1950 seçimlerine kadar Vatan Demokrat Parti’yi desteklemiştir. DP liderleri sık sık Vatan’a giderek Ahmet Emin Yalman’la fikir alışverişinde bulunmuşlardır. 1950 seçimleri Yalman’a göre büyük zaferdir. Ama 1950-1960 yılları Yalman için hayal kırıklığıdır. Vatan bu kez DP’ye karşı muhalefetin sesini yansıtmıştır. Vatan gazetesinde aydınların çoğu yazmıştır. Bunlar arasında Samet Ağaoğlu, Tevfik Rüştü Aras, Şevket Süreyya Aydemir, Ali Fuat Başgil, Burhan Belge, Ali Fuat Cebesoy, Rauf Orbay, Kemal Tahir, Tarık Zafer Tunaya gibi isimler bulunmaktadır. İktidara karşı gelen gazetenin ilan gelirleri kesilmiş, kâğıt ihtiyaçları karşılanmamıştır. Kâğıt eksikliği yüzünden Vatan’ın tek yaprak çıktığı günler olmuştur.

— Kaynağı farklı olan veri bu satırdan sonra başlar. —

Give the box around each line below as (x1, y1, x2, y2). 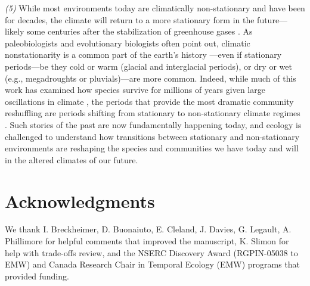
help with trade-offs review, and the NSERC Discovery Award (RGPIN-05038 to (5, 246, 298, 259)
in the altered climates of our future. (5, 153, 138, 166)
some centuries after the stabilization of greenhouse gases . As (26, 25, 253, 38)
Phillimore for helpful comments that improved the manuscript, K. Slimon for (5, 235, 289, 247)
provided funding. (5, 269, 69, 282)
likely (5, 25, 24, 38)
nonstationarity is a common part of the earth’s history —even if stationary (5, 48, 282, 61)
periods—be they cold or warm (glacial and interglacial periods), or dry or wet (5, 60, 292, 72)

Cumhuriyet gazetesi ilk başlarda DP’yi desteklemiştir. Sonrasında yavaş yavaş muhalefete geçmiştir. Cumhuriyet gazetesinin sol görüşe yakın bir çizgisi vardır. Cumhuriyet gazetesinin başyazarları DP iktidarı süresince sıkıntılar yaşamıştır. Akşam ise 1950 seçimlerinden sonra tarafsız bir politika izlemeye yönelmiştir. Necmettin Sadak dışişleri bakanı olduktan sonra Akşam gazetesine geri dönmemiştir. Nadiren uğrasa da gazetenin politikasına karışmadığı belirtilmektedir.

Gazete maddi imkânsızlıklarla mücadele etmek zorunda kalmıştır. Buna rağmen önemli yazarları bünyesinde tutmuştur. Bunlar arasında Vala Nureddin, Şevket Rado, Refik Halit Karay, Semih Balcıoğlu gibi kişiler yer almaktadır.

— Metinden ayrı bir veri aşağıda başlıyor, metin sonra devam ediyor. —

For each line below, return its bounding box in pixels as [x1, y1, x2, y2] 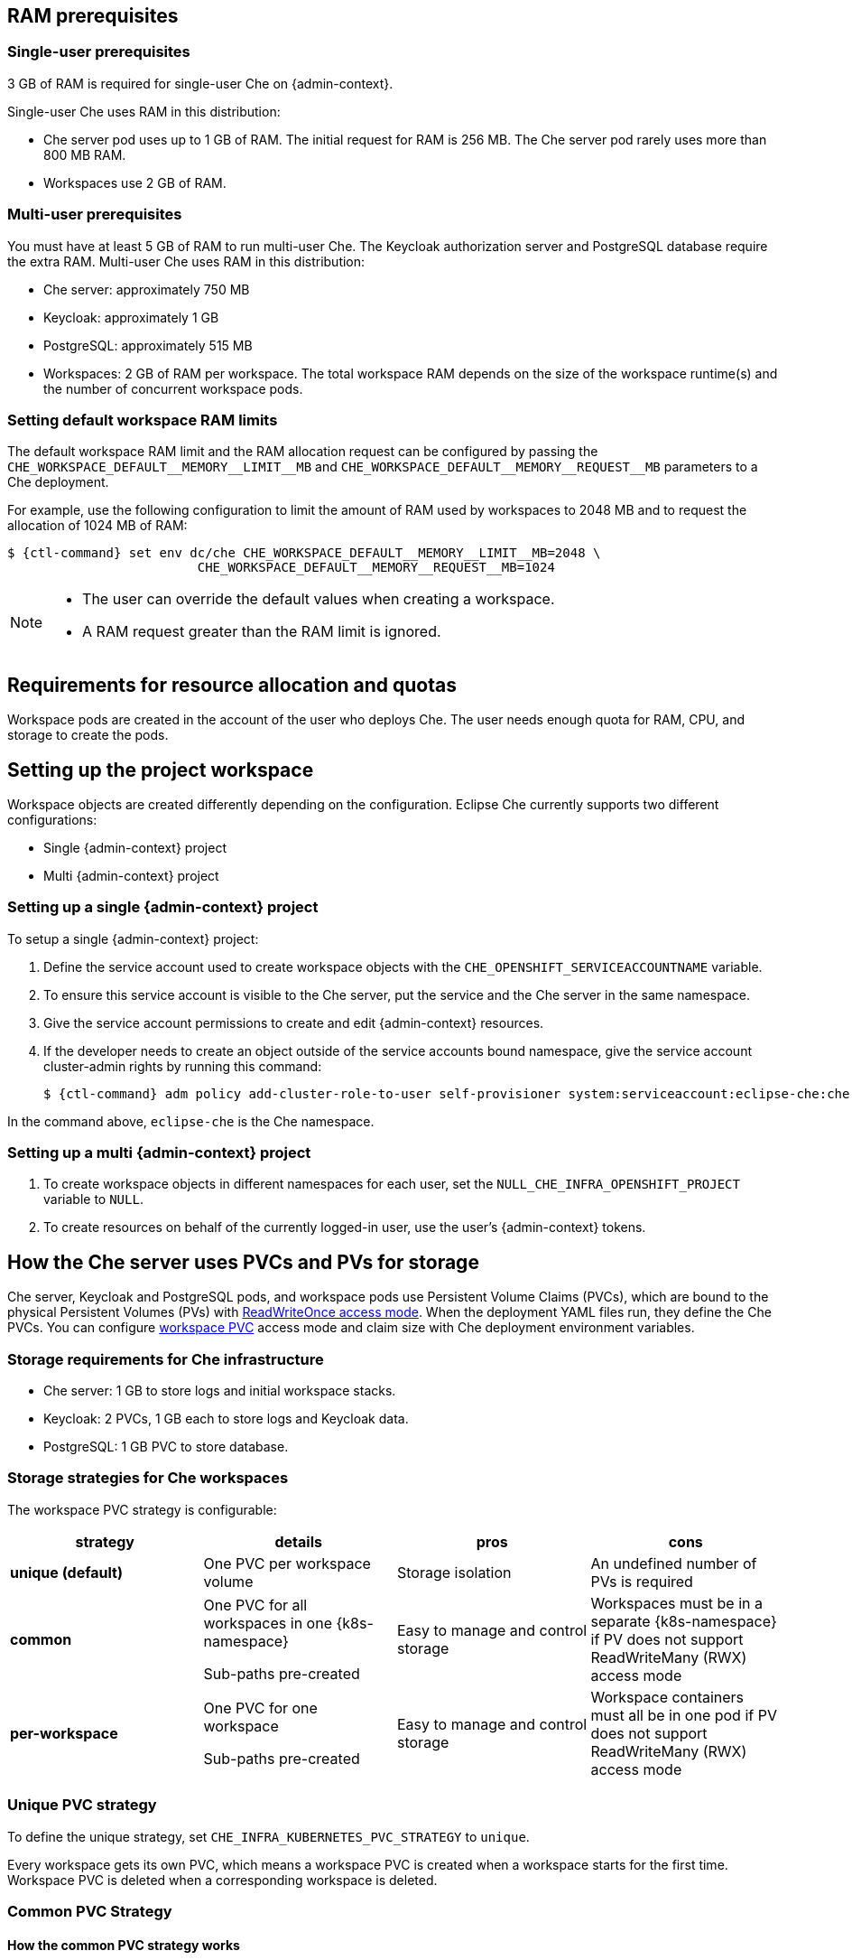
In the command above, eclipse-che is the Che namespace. [7, 1113, 375, 1129]
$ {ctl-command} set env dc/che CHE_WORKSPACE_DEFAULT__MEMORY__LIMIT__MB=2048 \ [7, 546, 601, 561]
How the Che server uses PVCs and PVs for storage [7, 1250, 479, 1274]
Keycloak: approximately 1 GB [43, 309, 219, 325]
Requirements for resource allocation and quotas [7, 673, 457, 696]
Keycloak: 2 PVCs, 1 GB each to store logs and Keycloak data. [43, 1411, 409, 1427]
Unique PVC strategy [7, 1796, 157, 1815]
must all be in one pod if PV [590, 1705, 777, 1724]

Milliyet gazetesi ilk çıktığı zamanda DP’yi desteklemeyi vaat ettiğinden büyük mali destek almıştır [6]. Milliyet’in doğuşunda Ali Naci Karacan- Adnan Menderes dostluğu etkili olmuştur. Milliyet kurulurken Karacan, Menderes’e basın dünyasında iktidarı manen koruma, ülkeyi biran önce kalkındırmak için çaba harcayan DP’yi ve onun şahsında Menderes’i büyük bir içtenlikle destekleme teminatı vermiştir. Karşılığında Menderes Milliyet’i kuruluş a şamasında maddi olarak desteklemiştir [7].

YAZAN: Mehmet Önder DURAN

NOTLAR:

A. Gevgili, Yükseliş, s. 69-71

F. S. Oral, Türk Basın, s. 113.

Mükerrem Sarol, Bilinmeyen Menderes, İstanbul 1983, s. 205.

O. Koloğlu, Basın Tarihi, s. 125.

M. Sarol, Menderes, s. 206.

Orhan Koloğlu, Osmanlıdan Günümüze Türkiye’de Basın, İstanbul 1992, s. 70.

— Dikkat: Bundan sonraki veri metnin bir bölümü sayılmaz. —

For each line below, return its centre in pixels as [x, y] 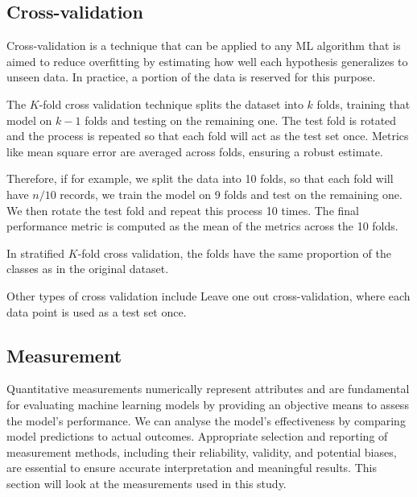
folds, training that [363, 104]
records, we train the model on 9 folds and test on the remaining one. [231, 194]
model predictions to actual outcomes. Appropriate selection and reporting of [197, 436]
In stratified [36, 253]
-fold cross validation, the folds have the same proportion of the [234, 253]
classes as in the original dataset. [88, 269]
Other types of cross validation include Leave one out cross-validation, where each [208, 295]
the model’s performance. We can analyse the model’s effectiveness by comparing [206, 420]
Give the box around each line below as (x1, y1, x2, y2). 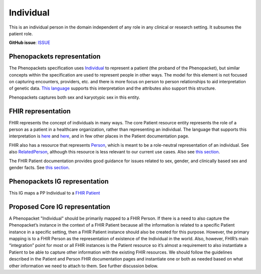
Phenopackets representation (9, 52, 101, 61)
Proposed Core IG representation (9, 202, 111, 211)
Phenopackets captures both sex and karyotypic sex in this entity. (9, 94, 140, 100)
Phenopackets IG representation (9, 177, 109, 185)
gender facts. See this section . (9, 165, 70, 170)
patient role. (9, 30, 33, 36)
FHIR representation (9, 107, 71, 115)
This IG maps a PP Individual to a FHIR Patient (9, 190, 100, 196)
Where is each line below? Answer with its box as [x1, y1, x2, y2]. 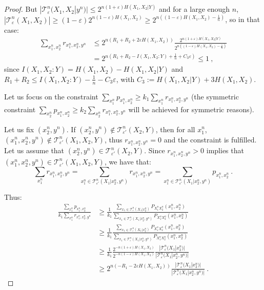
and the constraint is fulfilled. [164, 134, 257, 144]
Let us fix [4, 123, 34, 134]
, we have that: [104, 156, 151, 167]
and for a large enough [158, 4, 230, 14]
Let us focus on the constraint [4, 91, 98, 101]
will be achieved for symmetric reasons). [128, 103, 254, 114]
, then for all [155, 123, 195, 134]
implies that [206, 145, 244, 156]

M. Sarol, Menderes, s. 207.

KAYNAKÇA:

GEVGİLİ, Ali; “Türkiye Basını”, Cumhuriyet Dönemi Türkiye Ansiklopedisi, C. I, İletişim Yayınları, İstanbul 1983.

ORAL, Fuat Süreyya; Türk Basın Tarihi (1919-1945), Yeni Adım Matbaası, Ankara 1968.

SAROL, Mükerrem; Bilinmeyen Menderes, İnkılap Kitabevi, İstanbul 1983.

KOLOĞLU, Orhan; Osmanlı’dan 21. Yüzyıla Basın Tarihi, Pozitif Yayıncılık, İstanbul 2006.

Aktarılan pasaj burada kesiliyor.